Subject to applicable laws, the Warrants may be offered for sale, sold, transferred or assigned without our consent.

 

Stock Exchange Listing

 

The Warrants are listed for quotation on the Nasdaq Capital Market under the symbol “COMSW.”

 

Warrant Agent

 

The Warrants were issued in registered form under a warrant agency agreement between ClearTrust, LLC, as warrant agent (the “Warrant Agent”), and us.

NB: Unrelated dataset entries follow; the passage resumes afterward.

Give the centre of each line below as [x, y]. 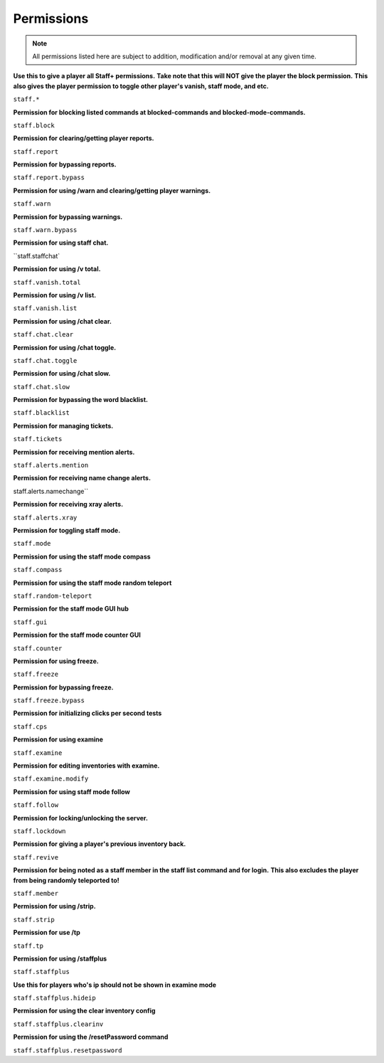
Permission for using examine [58, 739]
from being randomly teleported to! [66, 880]
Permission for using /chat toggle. [65, 347]
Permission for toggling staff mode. [67, 530]
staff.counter [38, 648]
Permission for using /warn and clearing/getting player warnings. [112, 190]
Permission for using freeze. [56, 661]
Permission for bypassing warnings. [68, 216]
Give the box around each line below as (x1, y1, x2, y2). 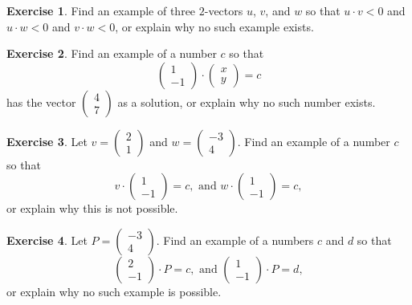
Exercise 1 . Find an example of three (6, 2, 196, 18)
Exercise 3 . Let (6, 132, 88, 149)
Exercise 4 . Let (6, 231, 88, 248)
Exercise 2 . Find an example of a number (6, 45, 217, 62)
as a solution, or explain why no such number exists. (117, 93, 376, 110)
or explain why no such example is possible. (6, 283, 222, 299)
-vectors (204, 2, 243, 18)
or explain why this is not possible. (6, 200, 178, 217)
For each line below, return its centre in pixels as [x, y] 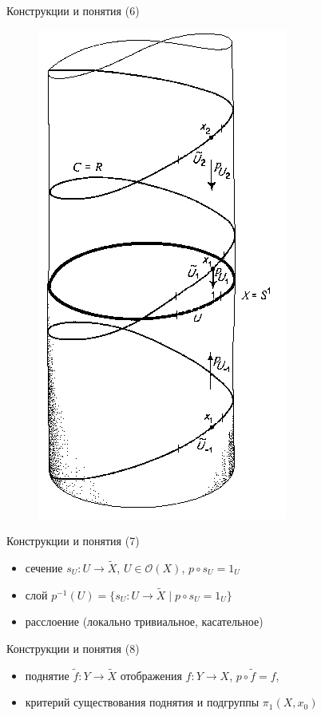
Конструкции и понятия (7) [73, 541]
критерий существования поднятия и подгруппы [142, 702]
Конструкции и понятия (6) [73, 10]
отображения [151, 675]
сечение [44, 568]
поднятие [47, 675]
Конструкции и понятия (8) [73, 648]
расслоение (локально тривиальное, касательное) [144, 621]
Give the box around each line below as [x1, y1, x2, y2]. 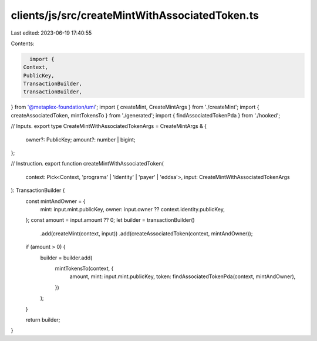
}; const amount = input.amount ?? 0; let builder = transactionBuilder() [25, 217, 195, 224]
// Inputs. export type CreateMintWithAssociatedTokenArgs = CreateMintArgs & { [11, 123, 207, 130]
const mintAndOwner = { [25, 197, 86, 205]
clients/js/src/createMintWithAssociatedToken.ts [11, 9, 259, 22]
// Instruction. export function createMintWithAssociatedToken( [11, 160, 164, 167]
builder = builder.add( [40, 254, 93, 261]
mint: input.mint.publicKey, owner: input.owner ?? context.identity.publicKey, [40, 205, 225, 212]
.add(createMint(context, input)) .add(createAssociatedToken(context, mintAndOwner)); [40, 229, 253, 237]
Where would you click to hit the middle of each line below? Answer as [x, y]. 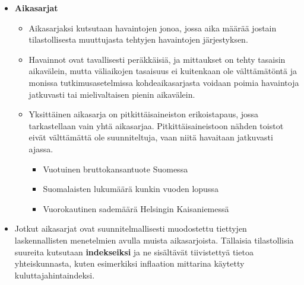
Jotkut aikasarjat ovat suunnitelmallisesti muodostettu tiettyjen [131, 228]
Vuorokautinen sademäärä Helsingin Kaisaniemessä [136, 208]
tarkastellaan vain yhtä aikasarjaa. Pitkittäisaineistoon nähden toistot [156, 125]
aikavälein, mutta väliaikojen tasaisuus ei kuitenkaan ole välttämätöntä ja [163, 71]
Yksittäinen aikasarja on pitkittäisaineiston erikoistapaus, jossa [144, 114]
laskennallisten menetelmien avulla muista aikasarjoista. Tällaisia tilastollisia [154, 240]
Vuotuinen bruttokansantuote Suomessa [115, 169]
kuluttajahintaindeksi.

The Warrant Agent’s address is 16540 Pointe Village Dr., Suite 210, Lutz, FL 33558 and its telephone number is (813)  ###-###-####.

 

Fundamental Transactions

 

In the event of a fundamental transaction, as described in the Warrants and generally including any reorganization, recapitalization or reclassification of our common stock, the sale, transfer or other disposition of all or substantially all of our properties or assets, our consolidation or merger with or into another person, the acquisition of more than 50% of our outstanding common stock, or any person or group becoming the beneficial owner of 50% of the voting power represented by our outstanding common stock, the holders of the Warrants will be entitled to receive upon exercise of the Warrants the kind and amount of securities, cash or other property that the holders would have received had they exercised the warrants immediately prior to such fundamental transaction.

 

Rights as a Stockholder

 

Except as otherwise provided in the Warrants or by virtue of such holder’s ownership of shares of our common stock, the holder of a warrant does not have the rights or privileges of a holder of our common stock, including any voting rights, until the holder exercises the warrant.

 

Governing Law

 

The Warrants and the warrant agency agreement are governed by New York law.